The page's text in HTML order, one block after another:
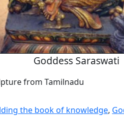
Goddess Saraswati
from Tamilnadu
the book of knowledge,

Your objective: Nothing but the pictures is to be left out; repeat the data exactly.

Solved problem:
The page's text in HTML order, one block after another:
Goddess Saraswati
from Tamilnadu
the book of knowledge,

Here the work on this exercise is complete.